Erskine’s test has been, from that time on, followed in the courts of England. But you will notice, on careful consideration, gentlemen, that while the principle is correct so far as it goes, it does not go far enough to cover all cases of disputed responsibility. It will apply, indeed, to all cases of total insanity, that is, when the delusion existing in a lunatic’s mind affects a variety of subjects; then his premises are never reliable, and therefore he cannot be held accountable for any of his acts.

But what if his insanity is partial only, if he is a monomaniac, deranged on one point and sound in mind on all other matters? This was not clearly understood till about the middle of the present century. In order to secure uniform views and action on this important matter, the British Parliament, in 1843, proposed various questions to the judges, with a request that they would agree upon and report answers. This investigation, and in fact the whole history of English legislation on insanity, is briefly and yet clearly explained in an article of Rev. Walter Hill, S.J., which appeared in the “American Catholic Quarterly Review” for January, 1880. The first question was: What was the law respecting the crime of one who is partially deluded but not insane in other respects, when he commits what he knows to be a crime in order to redress some wrong or obtain some public benefit? The answer was that such a one, even though insane, is to be punished for the crime which he knew he was committing.

To another of those questions the judges answered, that a person partially insane was to be treated as if the facts were just what he imagined them to be, as if his delusions were realities. His conduct was to be judged by his own premises.

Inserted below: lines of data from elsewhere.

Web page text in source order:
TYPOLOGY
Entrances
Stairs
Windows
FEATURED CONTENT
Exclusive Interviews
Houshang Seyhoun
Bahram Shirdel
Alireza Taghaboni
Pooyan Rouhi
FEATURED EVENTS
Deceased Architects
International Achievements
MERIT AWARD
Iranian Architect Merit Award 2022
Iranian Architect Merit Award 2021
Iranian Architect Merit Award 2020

This was accepted as law by England, and is the law now both there and here, and, I suppose, throughout the civilized world. Now, these are exactly the conclusions about an insane man’s responsibility which we had arrived at before, reasoning from psychological and ethical first principles.

It is therefore for the consequences of an insane delusion only that a man is not responsible before the inward court of conscience and the outward courts of justice.